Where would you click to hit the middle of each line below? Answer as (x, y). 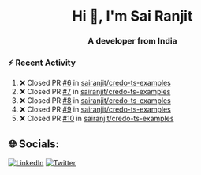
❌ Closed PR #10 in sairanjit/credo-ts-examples (97, 119)
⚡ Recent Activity (42, 63)
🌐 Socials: (34, 144)
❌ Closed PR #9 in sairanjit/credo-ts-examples (95, 109)
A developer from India (132, 41)
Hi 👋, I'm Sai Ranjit (132, 16)
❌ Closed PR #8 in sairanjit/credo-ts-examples (95, 101)
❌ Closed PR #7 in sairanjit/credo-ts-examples (95, 92)
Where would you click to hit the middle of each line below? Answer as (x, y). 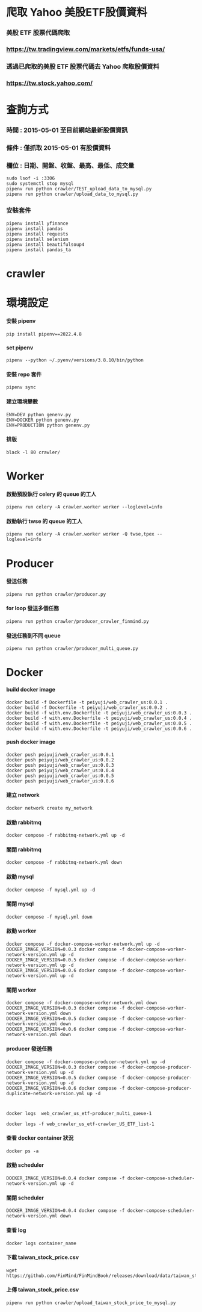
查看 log (16, 1230)
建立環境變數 (22, 402)
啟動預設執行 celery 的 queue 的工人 (51, 494)
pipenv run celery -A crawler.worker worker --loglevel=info (84, 507)
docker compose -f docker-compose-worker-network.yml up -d (83, 944)
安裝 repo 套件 (24, 374)
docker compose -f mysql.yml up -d (51, 890)
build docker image (31, 690)
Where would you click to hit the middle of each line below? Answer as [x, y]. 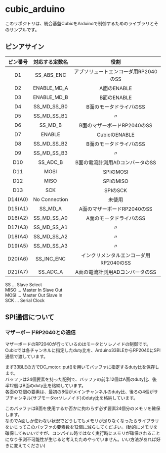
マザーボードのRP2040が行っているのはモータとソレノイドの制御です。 [78, 344]
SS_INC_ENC [50, 258]
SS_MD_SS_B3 [51, 153]
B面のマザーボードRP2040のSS [116, 125]
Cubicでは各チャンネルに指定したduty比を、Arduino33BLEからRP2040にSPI [83, 351]
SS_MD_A [50, 208]
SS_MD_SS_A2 [51, 236]
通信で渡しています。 [27, 356]
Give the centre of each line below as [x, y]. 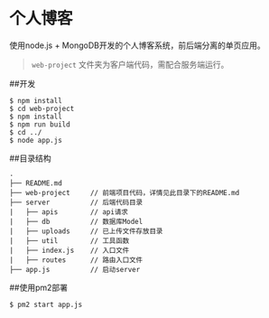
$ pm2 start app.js [46, 304]
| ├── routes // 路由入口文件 [76, 260]
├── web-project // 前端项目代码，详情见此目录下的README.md [125, 192]
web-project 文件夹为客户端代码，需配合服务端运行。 [130, 64]
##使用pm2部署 [39, 287]
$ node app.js [36, 140]
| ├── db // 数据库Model [76, 221]
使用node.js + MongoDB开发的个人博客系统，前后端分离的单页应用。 [137, 45]
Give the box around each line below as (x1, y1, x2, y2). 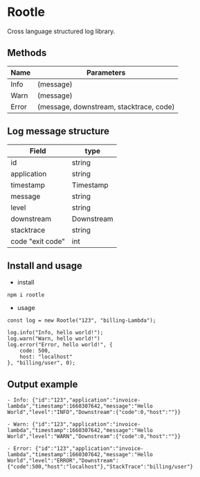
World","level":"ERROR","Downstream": (7, 458, 119, 465)
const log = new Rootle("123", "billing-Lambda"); (7, 317, 156, 324)
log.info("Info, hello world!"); (7, 330, 104, 336)
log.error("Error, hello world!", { (7, 341, 113, 348)
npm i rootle (7, 291, 45, 298)
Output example (7, 378, 78, 390)
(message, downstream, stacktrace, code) (37, 102, 175, 111)
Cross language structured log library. (7, 27, 116, 35)
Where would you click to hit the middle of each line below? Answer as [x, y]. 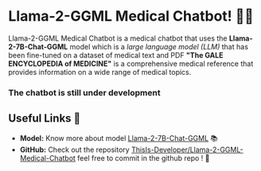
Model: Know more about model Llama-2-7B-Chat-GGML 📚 [119, 138]
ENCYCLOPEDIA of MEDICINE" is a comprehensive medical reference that [131, 64]
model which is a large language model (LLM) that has [159, 46]
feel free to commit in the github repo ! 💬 [143, 157]
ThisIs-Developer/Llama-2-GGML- [187, 150]
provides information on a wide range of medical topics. [100, 72]
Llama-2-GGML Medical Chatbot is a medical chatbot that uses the [118, 38]
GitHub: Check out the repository [74, 150]
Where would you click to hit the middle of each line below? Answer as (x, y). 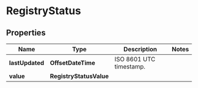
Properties (26, 33)
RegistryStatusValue (79, 76)
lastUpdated (27, 63)
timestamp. (130, 66)
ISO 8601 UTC (135, 59)
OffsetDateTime (72, 63)
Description (140, 49)
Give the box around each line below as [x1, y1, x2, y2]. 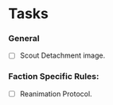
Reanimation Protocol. [19, 88, 93, 99]
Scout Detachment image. [19, 51, 106, 60]
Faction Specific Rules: [8, 71, 99, 82]
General [8, 33, 40, 44]
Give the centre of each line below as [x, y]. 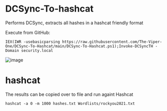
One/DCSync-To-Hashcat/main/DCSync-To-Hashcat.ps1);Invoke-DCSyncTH [79, 46]
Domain [12, 50]
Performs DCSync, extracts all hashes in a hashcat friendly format [74, 23]
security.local [37, 50]
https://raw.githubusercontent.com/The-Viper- [112, 42]
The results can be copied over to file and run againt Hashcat [69, 94]
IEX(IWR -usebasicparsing [32, 42]
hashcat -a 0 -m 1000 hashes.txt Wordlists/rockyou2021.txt [70, 103]
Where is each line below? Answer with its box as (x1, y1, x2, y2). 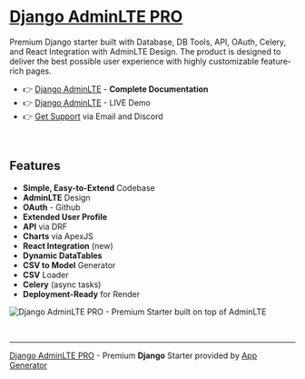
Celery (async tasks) (22, 279, 102, 290)
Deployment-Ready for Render (22, 288, 141, 299)
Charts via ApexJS (22, 230, 93, 242)
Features (9, 158, 61, 174)
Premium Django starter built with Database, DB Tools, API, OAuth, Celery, (9, 36, 287, 47)
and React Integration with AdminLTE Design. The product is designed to (9, 45, 281, 56)
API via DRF (22, 221, 68, 232)
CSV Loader (22, 269, 70, 280)
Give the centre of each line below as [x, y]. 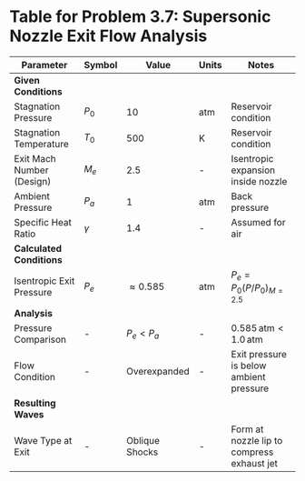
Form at [247, 429]
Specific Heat [43, 222]
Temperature [42, 144]
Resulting [35, 404]
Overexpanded [158, 372]
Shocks [143, 452]
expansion [253, 170]
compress [252, 452]
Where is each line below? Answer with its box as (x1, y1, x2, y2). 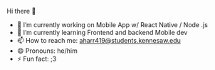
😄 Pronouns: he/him (16, 46, 78, 55)
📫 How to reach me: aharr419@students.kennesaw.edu (16, 36, 181, 44)
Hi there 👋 (6, 7, 36, 15)
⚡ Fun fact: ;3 (16, 54, 57, 63)
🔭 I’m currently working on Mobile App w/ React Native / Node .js (16, 21, 208, 29)
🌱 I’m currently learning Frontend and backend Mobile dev (16, 29, 188, 36)
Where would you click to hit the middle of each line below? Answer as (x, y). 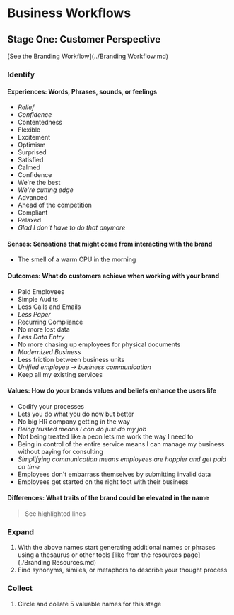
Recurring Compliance (50, 322)
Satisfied (30, 160)
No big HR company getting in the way (74, 421)
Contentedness (40, 123)
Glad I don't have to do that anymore (71, 227)
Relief (26, 107)
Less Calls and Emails (49, 307)
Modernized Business (49, 351)
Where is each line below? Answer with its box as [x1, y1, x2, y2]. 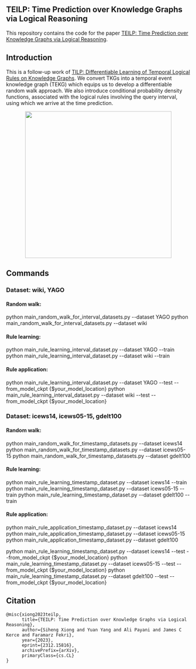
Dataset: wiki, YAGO [6, 286, 65, 294]
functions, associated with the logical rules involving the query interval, [6, 93, 178, 100]
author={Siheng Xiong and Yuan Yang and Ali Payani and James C [21, 627, 182, 633]
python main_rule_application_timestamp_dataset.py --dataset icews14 [6, 524, 177, 531]
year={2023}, [21, 637, 54, 643]
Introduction [6, 53, 53, 63]
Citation [6, 596, 36, 606]
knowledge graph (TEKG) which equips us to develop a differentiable [6, 80, 173, 87]
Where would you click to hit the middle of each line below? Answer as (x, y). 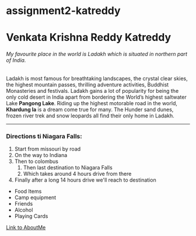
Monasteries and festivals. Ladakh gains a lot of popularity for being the (92, 91)
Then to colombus (36, 161)
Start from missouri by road (48, 149)
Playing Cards (31, 216)
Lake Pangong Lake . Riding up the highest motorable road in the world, (92, 103)
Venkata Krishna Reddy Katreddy (89, 38)
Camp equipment (35, 197)
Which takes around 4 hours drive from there (77, 173)
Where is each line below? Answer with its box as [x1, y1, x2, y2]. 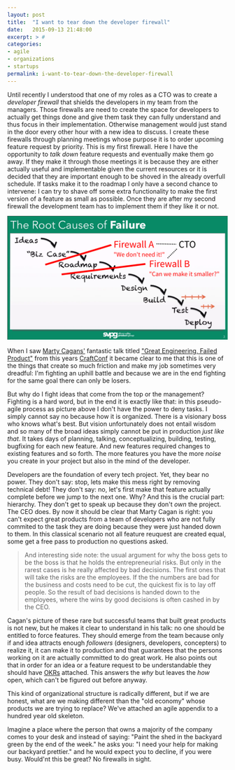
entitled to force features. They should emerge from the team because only [7, 632, 225, 640]
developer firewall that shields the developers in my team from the [7, 98, 198, 106]
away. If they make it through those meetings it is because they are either [7, 157, 219, 166]
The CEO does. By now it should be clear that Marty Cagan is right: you [7, 508, 213, 516]
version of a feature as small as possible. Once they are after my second [7, 194, 216, 203]
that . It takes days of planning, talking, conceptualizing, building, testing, [7, 434, 217, 443]
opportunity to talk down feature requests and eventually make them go [7, 150, 214, 158]
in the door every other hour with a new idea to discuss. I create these [7, 127, 210, 136]
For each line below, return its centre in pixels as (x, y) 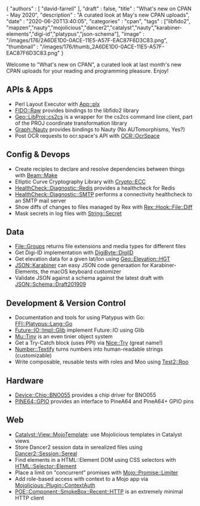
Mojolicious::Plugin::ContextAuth (55, 485)
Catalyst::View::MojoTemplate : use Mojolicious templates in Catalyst (98, 434)
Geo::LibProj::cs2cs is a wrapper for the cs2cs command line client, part (104, 116)
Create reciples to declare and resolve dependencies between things (100, 169)
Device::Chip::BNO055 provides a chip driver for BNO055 (85, 395)
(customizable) (33, 356)
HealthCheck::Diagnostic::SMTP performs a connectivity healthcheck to (103, 194)
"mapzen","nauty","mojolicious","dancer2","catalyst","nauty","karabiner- (94, 27)
■ ■ ■ ■
- _What you have to do_
Strip out the pictures and reproduce the remaining material above exactly.

- _Answer for the task_
Where would you click to hit the middle of each line below? Answer as (x, y). 
❌ Closed PR #10 in sairanjit/credo-ts-examples (97, 119)
⚡ Recent Activity (42, 63)
🌐 Socials: (34, 144)
❌ Closed PR #9 in sairanjit/credo-ts-examples (95, 109)
A developer from India (132, 41)
Hi 👋, I'm Sai Ranjit (132, 16)
❌ Closed PR #8 in sairanjit/credo-ts-examples (95, 101)
❌ Closed PR #7 in sairanjit/credo-ts-examples (95, 92)
Where would you click to hit the middle of each line below? Answer as (x, y). 
查看 log (16, 1230)
建立環境變數 (22, 402)
啟動預設執行 celery 的 queue 的工人 (51, 494)
pipenv run celery -A crawler.worker worker --loglevel=info (84, 507)
docker compose -f docker-compose-worker-network.yml up -d (83, 944)
安裝 repo 套件 (24, 374)
docker compose -f mysql.yml up -d (51, 890)
build docker image (31, 690)
Where would you click to hit the middle of each line below? Answer as [x, y]. 
マザーボードのRP2040が行っているのはモータとソレノイドの制御です。 [78, 344]
SS_INC_ENC [50, 258]
SS_MD_SS_B3 [51, 153]
B面のマザーボードRP2040のSS [116, 125]
Cubicでは各チャンネルに指定したduty比を、Arduino33BLEからRP2040にSPI [83, 351]
SS_MD_A [50, 208]
SS_MD_SS_A2 [51, 236]
通信で渡しています。 [27, 356]
Give the centre of each line below as [x, y]. 
$ pm2 start app.js [46, 304]
| ├── routes // 路由入口文件 [76, 260]
├── web-project // 前端项目代码，详情见此目录下的README.md [125, 192]
web-project 文件夹为客户端代码，需配合服务端运行。 [130, 64]
##使用pm2部署 [39, 287]
$ node app.js [36, 140]
| ├── db // 数据库Model [76, 221]
使用node.js + MongoDB开发的个人博客系统，前后端分离的单页应用。 [137, 45]
Give the box around each line below as (x1, y1, x2, y2). 
World","level":"ERROR","Downstream": (7, 458, 119, 465)
const log = new Rootle("123", "billing-Lambda"); (7, 317, 156, 324)
log.info("Info, hello world!"); (7, 330, 104, 336)
log.error("Error, hello world!", { (7, 341, 113, 348)
npm i rootle (7, 291, 45, 298)
Output example (7, 378, 78, 390)
(message, downstream, stacktrace, code) (37, 102, 175, 111)
Cross language structured log library. (7, 27, 116, 35)
Where would you click to hit the middle of each line below? Answer as [x, y]. 
Model: Know more about model Llama-2-7B-Chat-GGML 📚 [119, 138]
ENCYCLOPEDIA of MEDICINE" is a comprehensive medical reference that [131, 64]
model which is a large language model (LLM) that has [159, 46]
feel free to commit in the github repo ! 💬 [143, 157]
ThisIs-Developer/Llama-2-GGML- [187, 150]
provides information on a wide range of medical topics. [100, 72]
Llama-2-GGML Medical Chatbot is a medical chatbot that uses the [118, 38]
GitHub: Check out the repository [74, 150]
Where would you click to hit the middle of each line below? Answer as (x, y). 
Properties (26, 33)
RegistryStatusValue (79, 76)
lastUpdated (27, 63)
timestamp. (130, 66)
ISO 8601 UTC (135, 59)
OffsetDateTime (72, 63)
Description (140, 49)
Give the box around each line below as [x1, y1, x2, y2]. 
Reanimation Protocol. [19, 88, 93, 99]
Scout Detachment image. [19, 51, 106, 60]
Faction Specific Rules: [8, 71, 99, 82]
General [8, 33, 40, 44]
Give the centre of each line below as [x, y]. 
One/DCSync-To-Hashcat/main/DCSync-To-Hashcat.ps1);Invoke-DCSyncTH [79, 46]
Domain [12, 50]
Performs DCSync, extracts all hashes in a hashcat friendly format [74, 23]
security.local [37, 50]
https://raw.githubusercontent.com/The-Viper- [112, 42]
The results can be copied over to file and run againt Hashcat [69, 94]
IEX(IWR -usebasicparsing [32, 42]
hashcat -a 0 -m 1000 hashes.txt Wordlists/rockyou2021.txt [70, 103]
Where is each line below? Answer with its box as (x1, y1, x2, y2). 
Celery (async tasks) (22, 279, 102, 290)
Deployment-Ready for Render (22, 288, 141, 299)
Charts via ApexJS (22, 230, 93, 242)
Features (9, 158, 61, 174)
Premium Django starter built with Database, DB Tools, API, OAuth, Celery, (9, 36, 287, 47)
and React Integration with AdminLTE Design. The product is designed to (9, 45, 281, 56)
API via DRF (22, 221, 68, 232)
CSV Loader (22, 269, 70, 280)
Give the centre of each line below as [x, y]. 
Form at [247, 429]
Specific Heat [43, 222]
Temperature [42, 144]
Resulting [35, 404]
Overexpanded [158, 372]
Shocks [143, 452]
expansion [253, 170]
compress [252, 452]
Where is each line below? Answer with its box as (x1, y1, x2, y2). 
😄 Pronouns: he/him (16, 46, 78, 55)
📫 How to reach me: aharr419@students.kennesaw.edu (16, 36, 181, 44)
Hi there 👋 (6, 7, 36, 15)
⚡ Fun fact: ;3 (16, 54, 57, 63)
🔭 I’m currently working on Mobile App w/ React Native / Node .js (16, 21, 208, 29)
🌱 I’m currently learning Frontend and backend Mobile dev (16, 29, 188, 36)
Where would you click to hit the middle of each line below? Answer as (x, y). 
Recurring Compliance (50, 322)
Satisfied (30, 160)
No big HR company getting in the way (74, 421)
Contentedness (40, 123)
Glad I don't have to do that anymore (71, 227)
Relief (26, 107)
Less Calls and Emails (49, 307)
Modernized Business (49, 351)
Where is each line below? Answer with its box as [x1, y1, x2, y2]. 
Dataset: wiki, YAGO [6, 286, 65, 294]
functions, associated with the logical rules involving the query interval, [6, 93, 178, 100]
author={Siheng Xiong and Yuan Yang and Ali Payani and James C [21, 627, 182, 633]
python main_rule_application_timestamp_dataset.py --dataset icews14 [6, 524, 177, 531]
year={2023}, [21, 637, 54, 643]
Introduction [6, 53, 53, 63]
Citation [6, 596, 36, 606]
knowledge graph (TEKG) which equips us to develop a differentiable [6, 80, 173, 87]
Where would you click to hit the middle of each line below? Answer as (x, y). 
Monasteries and festivals. Ladakh gains a lot of popularity for being the (92, 91)
Then to colombus (36, 161)
Start from missouri by road (48, 149)
Playing Cards (31, 216)
Lake Pangong Lake . Riding up the highest motorable road in the world, (92, 103)
Venkata Krishna Reddy Katreddy (89, 38)
Camp equipment (35, 197)
Which takes around 4 hours drive from there (77, 173)
Where is each line below? Answer with its box as [x1, y1, x2, y2]. 
entitled to force features. They should emerge from the team because only [7, 632, 225, 640]
developer firewall that shields the developers in my team from the [7, 98, 198, 106]
away. If they make it through those meetings it is because they are either [7, 157, 219, 166]
The CEO does. By now it should be clear that Marty Cagan is right: you [7, 508, 213, 516]
version of a feature as small as possible. Once they are after my second [7, 194, 216, 203]
that . It takes days of planning, talking, conceptualizing, building, testing, [7, 434, 217, 443]
opportunity to talk down feature requests and eventually make them go [7, 150, 214, 158]
in the door every other hour with a new idea to discuss. I create these [7, 127, 210, 136]
For each line below, return its centre in pixels as (x, y) 
Mojolicious::Plugin::ContextAuth (55, 485)
Catalyst::View::MojoTemplate : use Mojolicious templates in Catalyst (98, 434)
Geo::LibProj::cs2cs is a wrapper for the cs2cs command line client, part (104, 116)
Create reciples to declare and resolve dependencies between things (100, 169)
Device::Chip::BNO055 provides a chip driver for BNO055 (85, 395)
(customizable) (33, 356)
HealthCheck::Diagnostic::SMTP performs a connectivity healthcheck to (103, 194)
"mapzen","nauty","mojolicious","dancer2","catalyst","nauty","karabiner- (94, 27)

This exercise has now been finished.